(Collected data entries)
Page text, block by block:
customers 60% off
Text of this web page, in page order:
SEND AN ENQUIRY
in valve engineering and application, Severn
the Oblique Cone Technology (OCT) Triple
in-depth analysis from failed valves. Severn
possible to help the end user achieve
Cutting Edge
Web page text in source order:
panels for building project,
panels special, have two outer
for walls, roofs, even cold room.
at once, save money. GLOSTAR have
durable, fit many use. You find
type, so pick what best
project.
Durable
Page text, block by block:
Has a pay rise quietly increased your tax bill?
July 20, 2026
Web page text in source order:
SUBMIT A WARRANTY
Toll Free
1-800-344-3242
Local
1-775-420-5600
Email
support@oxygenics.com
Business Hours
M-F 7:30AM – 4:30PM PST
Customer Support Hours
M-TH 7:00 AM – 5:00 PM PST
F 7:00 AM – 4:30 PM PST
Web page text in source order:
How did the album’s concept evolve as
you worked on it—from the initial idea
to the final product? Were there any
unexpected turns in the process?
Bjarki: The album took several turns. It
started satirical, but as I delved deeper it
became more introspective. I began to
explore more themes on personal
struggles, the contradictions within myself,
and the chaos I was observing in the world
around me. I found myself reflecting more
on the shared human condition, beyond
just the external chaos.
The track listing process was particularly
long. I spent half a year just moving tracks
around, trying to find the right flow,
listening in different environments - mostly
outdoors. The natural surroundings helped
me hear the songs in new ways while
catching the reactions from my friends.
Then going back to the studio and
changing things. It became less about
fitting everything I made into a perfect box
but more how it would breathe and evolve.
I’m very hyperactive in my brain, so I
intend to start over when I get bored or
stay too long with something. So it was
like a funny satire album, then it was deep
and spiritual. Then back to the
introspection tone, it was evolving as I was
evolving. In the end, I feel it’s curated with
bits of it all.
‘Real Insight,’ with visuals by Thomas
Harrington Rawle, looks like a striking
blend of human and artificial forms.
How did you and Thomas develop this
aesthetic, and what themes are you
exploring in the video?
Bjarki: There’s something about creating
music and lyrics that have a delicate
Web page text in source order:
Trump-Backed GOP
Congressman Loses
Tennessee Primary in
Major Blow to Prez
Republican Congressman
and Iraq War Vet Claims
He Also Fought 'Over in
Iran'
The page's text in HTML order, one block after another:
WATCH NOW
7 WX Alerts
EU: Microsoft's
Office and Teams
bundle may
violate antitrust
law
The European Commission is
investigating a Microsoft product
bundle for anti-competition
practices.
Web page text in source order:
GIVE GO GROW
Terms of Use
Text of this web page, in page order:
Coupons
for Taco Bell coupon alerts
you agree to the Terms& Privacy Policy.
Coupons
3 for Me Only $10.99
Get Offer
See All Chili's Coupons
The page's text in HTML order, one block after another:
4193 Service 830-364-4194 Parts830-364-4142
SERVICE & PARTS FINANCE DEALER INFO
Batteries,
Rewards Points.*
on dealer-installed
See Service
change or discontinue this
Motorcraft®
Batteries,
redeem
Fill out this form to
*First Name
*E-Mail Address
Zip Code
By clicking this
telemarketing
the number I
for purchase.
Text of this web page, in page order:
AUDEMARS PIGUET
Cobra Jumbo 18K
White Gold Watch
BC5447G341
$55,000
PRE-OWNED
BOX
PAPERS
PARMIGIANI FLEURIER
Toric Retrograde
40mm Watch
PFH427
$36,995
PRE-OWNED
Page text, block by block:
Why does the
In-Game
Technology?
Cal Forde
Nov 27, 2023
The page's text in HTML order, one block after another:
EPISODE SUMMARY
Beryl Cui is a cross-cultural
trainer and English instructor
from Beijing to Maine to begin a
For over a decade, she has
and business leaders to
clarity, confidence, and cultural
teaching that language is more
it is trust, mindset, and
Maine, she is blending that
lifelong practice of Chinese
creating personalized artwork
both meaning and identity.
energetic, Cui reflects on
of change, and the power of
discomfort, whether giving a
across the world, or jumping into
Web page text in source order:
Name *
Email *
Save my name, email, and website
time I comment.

:: Problem details ::
The data, all of it, should be transcribed exactly.

:: Exercise output ::
Page text, block by block:
customers 60% off
Text of this web page, in page order:
SEND AN ENQUIRY
in valve engineering and application, Severn
the Oblique Cone Technology (OCT) Triple
in-depth analysis from failed valves. Severn
possible to help the end user achieve
Cutting Edge
Web page text in source order:
panels for building project,
panels special, have two outer
for walls, roofs, even cold room.
at once, save money. GLOSTAR have
durable, fit many use. You find
type, so pick what best
project.
Durable
Page text, block by block:
Has a pay rise quietly increased your tax bill?
July 20, 2026
Web page text in source order:
SUBMIT A WARRANTY
Toll Free
1-800-344-3242
Local
1-775-420-5600
Email
support@oxygenics.com
Business Hours
M-F 7:30AM – 4:30PM PST
Customer Support Hours
M-TH 7:00 AM – 5:00 PM PST
F 7:00 AM – 4:30 PM PST
Web page text in source order:
How did the album’s concept evolve as
you worked on it—from the initial idea
to the final product? Were there any
unexpected turns in the process?
Bjarki: The album took several turns. It
started satirical, but as I delved deeper it
became more introspective. I began to
explore more themes on personal
struggles, the contradictions within myself,
and the chaos I was observing in the world
around me. I found myself reflecting more
on the shared human condition, beyond
just the external chaos.
The track listing process was particularly
long. I spent half a year just moving tracks
around, trying to find the right flow,
listening in different environments - mostly
outdoors. The natural surroundings helped
me hear the songs in new ways while
catching the reactions from my friends.
Then going back to the studio and
changing things. It became less about
fitting everything I made into a perfect box
but more how it would breathe and evolve.
I’m very hyperactive in my brain, so I
intend to start over when I get bored or
stay too long with something. So it was
like a funny satire album, then it was deep
and spiritual. Then back to the
introspection tone, it was evolving as I was
evolving. In the end, I feel it’s curated with
bits of it all.
‘Real Insight,’ with visuals by Thomas
Harrington Rawle, looks like a striking
blend of human and artificial forms.
How did you and Thomas develop this
aesthetic, and what themes are you
exploring in the video?
Bjarki: There’s something about creating
music and lyrics that have a delicate
Web page text in source order:
Trump-Backed GOP
Congressman Loses
Tennessee Primary in
Major Blow to Prez
Republican Congressman
and Iraq War Vet Claims
He Also Fought 'Over in
Iran'
The page's text in HTML order, one block after another:
WATCH NOW
7 WX Alerts
EU: Microsoft's
Office and Teams
bundle may
violate antitrust
law
The European Commission is
investigating a Microsoft product
bundle for anti-competition
practices.
Web page text in source order:
GIVE GO GROW
Terms of Use
Text of this web page, in page order:
Coupons
for Taco Bell coupon alerts
you agree to the Terms& Privacy Policy.
Coupons
3 for Me Only $10.99
Get Offer
See All Chili's Coupons
The page's text in HTML order, one block after another:
4193 Service 830-364-4194 Parts830-364-4142
SERVICE & PARTS FINANCE DEALER INFO
Batteries,
Rewards Points.*
on dealer-installed
See Service
change or discontinue this
Motorcraft®
Batteries,
redeem
Fill out this form to
*First Name
*E-Mail Address
Zip Code
By clicking this
telemarketing
the number I
for purchase.
Text of this web page, in page order:
AUDEMARS PIGUET
Cobra Jumbo 18K
White Gold Watch
BC5447G341
$55,000
PRE-OWNED
BOX
PAPERS
PARMIGIANI FLEURIER
Toric Retrograde
40mm Watch
PFH427
$36,995
PRE-OWNED
Page text, block by block:
Why does the
In-Game
Technology?
Cal Forde
Nov 27, 2023
The page's text in HTML order, one block after another:
EPISODE SUMMARY
Beryl Cui is a cross-cultural
trainer and English instructor
from Beijing to Maine to begin a
For over a decade, she has
and business leaders to
clarity, confidence, and cultural
teaching that language is more
it is trust, mindset, and
Maine, she is blending that
lifelong practice of Chinese
creating personalized artwork
both meaning and identity.
energetic, Cui reflects on
of change, and the power of
discomfort, whether giving a
across the world, or jumping into
Web page text in source order:
Name *
Email *
Save my name, email, and website
time I comment.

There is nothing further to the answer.